→ Data for this exercise:
:::::
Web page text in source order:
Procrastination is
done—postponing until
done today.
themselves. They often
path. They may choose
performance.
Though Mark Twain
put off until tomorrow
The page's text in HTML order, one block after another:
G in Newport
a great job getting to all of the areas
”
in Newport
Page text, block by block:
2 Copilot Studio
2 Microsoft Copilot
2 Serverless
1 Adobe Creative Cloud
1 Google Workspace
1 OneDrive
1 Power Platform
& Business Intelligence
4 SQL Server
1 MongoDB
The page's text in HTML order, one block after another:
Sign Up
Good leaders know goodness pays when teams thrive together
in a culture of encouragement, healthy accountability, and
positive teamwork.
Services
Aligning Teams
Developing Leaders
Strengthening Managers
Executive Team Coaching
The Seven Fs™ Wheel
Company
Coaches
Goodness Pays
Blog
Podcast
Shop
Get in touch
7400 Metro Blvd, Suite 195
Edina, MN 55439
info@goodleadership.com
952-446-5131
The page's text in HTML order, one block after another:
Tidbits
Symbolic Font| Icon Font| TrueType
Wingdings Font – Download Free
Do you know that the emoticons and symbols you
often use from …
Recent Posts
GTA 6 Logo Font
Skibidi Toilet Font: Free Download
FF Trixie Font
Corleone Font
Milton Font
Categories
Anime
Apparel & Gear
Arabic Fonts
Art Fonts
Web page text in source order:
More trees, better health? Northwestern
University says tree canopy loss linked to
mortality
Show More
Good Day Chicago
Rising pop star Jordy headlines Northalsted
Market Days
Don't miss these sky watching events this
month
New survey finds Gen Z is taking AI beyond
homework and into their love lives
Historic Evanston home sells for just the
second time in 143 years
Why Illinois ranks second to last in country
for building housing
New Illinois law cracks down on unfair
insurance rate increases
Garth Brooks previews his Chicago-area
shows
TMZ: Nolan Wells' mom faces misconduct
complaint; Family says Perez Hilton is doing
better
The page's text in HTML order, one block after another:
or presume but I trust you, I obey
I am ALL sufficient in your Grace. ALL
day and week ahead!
:::::
→ Work task: Your answer must be the full set of records above, reproduced exactly.

→ Answer box:
Web page text in source order:
Procrastination is
done—postponing until
done today.
themselves. They often
path. They may choose
performance.
Though Mark Twain
put off until tomorrow
The page's text in HTML order, one block after another:
G in Newport
a great job getting to all of the areas
”
in Newport
Page text, block by block:
2 Copilot Studio
2 Microsoft Copilot
2 Serverless
1 Adobe Creative Cloud
1 Google Workspace
1 OneDrive
1 Power Platform
& Business Intelligence
4 SQL Server
1 MongoDB
The page's text in HTML order, one block after another:
Sign Up
Good leaders know goodness pays when teams thrive together
in a culture of encouragement, healthy accountability, and
positive teamwork.
Services
Aligning Teams
Developing Leaders
Strengthening Managers
Executive Team Coaching
The Seven Fs™ Wheel
Company
Coaches
Goodness Pays
Blog
Podcast
Shop
Get in touch
7400 Metro Blvd, Suite 195
Edina, MN 55439
info@goodleadership.com
952-446-5131
The page's text in HTML order, one block after another:
Tidbits
Symbolic Font| Icon Font| TrueType
Wingdings Font – Download Free
Do you know that the emoticons and symbols you
often use from …
Recent Posts
GTA 6 Logo Font
Skibidi Toilet Font: Free Download
FF Trixie Font
Corleone Font
Milton Font
Categories
Anime
Apparel & Gear
Arabic Fonts
Art Fonts
Web page text in source order:
More trees, better health? Northwestern
University says tree canopy loss linked to
mortality
Show More
Good Day Chicago
Rising pop star Jordy headlines Northalsted
Market Days
Don't miss these sky watching events this
month
New survey finds Gen Z is taking AI beyond
homework and into their love lives
Historic Evanston home sells for just the
second time in 143 years
Why Illinois ranks second to last in country
for building housing
New Illinois law cracks down on unfair
insurance rate increases
Garth Brooks previews his Chicago-area
shows
TMZ: Nolan Wells' mom faces misconduct
complaint; Family says Perez Hilton is doing
better
The page's text in HTML order, one block after another:
or presume but I trust you, I obey
I am ALL sufficient in your Grace. ALL
day and week ahead!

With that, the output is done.